Mixture Multiphase with Large Scale Interfaces: Gear Lubrication
The Mixture Multiphase (MMP) model is suitable for modeling dispersed multiphase mixtures, where the mixture of phases is represented by weighted physical properties. A single set of conservation equations for mass, momentum, and energy is solved for the mixture together with transport equations for phase volume fractions.
The Large Scale Interface Detection (LSI) model detects groups of cells that contain large interfaces between phases. By the use of the Large Scale Interface Detection (LSI) model, the capability of MMP is extended to model not only mixtures, but also stratified flow. The combination of both models, also known as MMP-LSI, can capture different co-existing flow regimes such as free surface flow, dispersed droplets, and dispersed bubbles. MMP phase interactions do not require fixed dispersed and continuous phases. In some parts of the computational domain, the primary phase can be dispersed, and in another part, the secondary phase can be dispersed.
MMP-LSI lets you simulate multiphase applications such as evaporators, oil pipelines, or nuclear applications at higher CFL numbers, that is, allows a larger time-step and a coarser mesh near the phase interface, without compromising the accuracy of the results with respect to engineering quantities, for example, torque.
Two interlocking gears sit in an oil bath and counter-rotate at high speed.
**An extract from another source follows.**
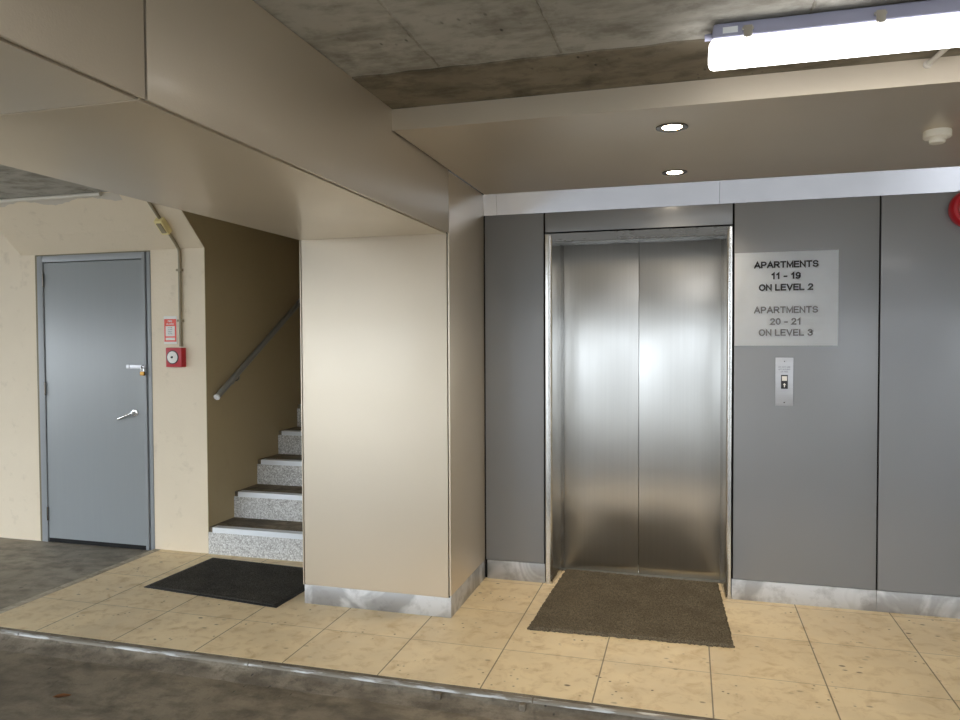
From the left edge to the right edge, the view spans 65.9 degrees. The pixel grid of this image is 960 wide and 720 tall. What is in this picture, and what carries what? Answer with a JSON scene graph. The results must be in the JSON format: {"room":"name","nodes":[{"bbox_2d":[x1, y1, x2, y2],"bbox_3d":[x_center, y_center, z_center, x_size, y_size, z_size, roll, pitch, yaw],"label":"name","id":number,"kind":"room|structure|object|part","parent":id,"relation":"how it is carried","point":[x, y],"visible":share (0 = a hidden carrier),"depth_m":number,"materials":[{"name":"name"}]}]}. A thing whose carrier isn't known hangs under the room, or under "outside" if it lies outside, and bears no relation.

At the beginning of the simulation, the oil phase fills the bottom half of the domain and the air phase fills the upper half. The two phases are separated. The fast rotation of the gears generates oil droplets and air bubbles--a mixture.
The domain is a closed system containing no flow boundaries. The motion of the gears is accounted for by using overset meshes. The gears are interfaced with the overset background mesh boundary. Oil and air are modeled as incompressible liquid and gas. The multiphase mixture is modeled using MMP-LSI with the ADIS scheme for sharp interfaces.
As a result, the volume fraction of oil is animated to illustrate the transient evolution of the oil-air interface. The results highlight the flow regimes of the phases within the domain: stratified and dispersed flow, forming under the influence of the body forces of the rotating gears.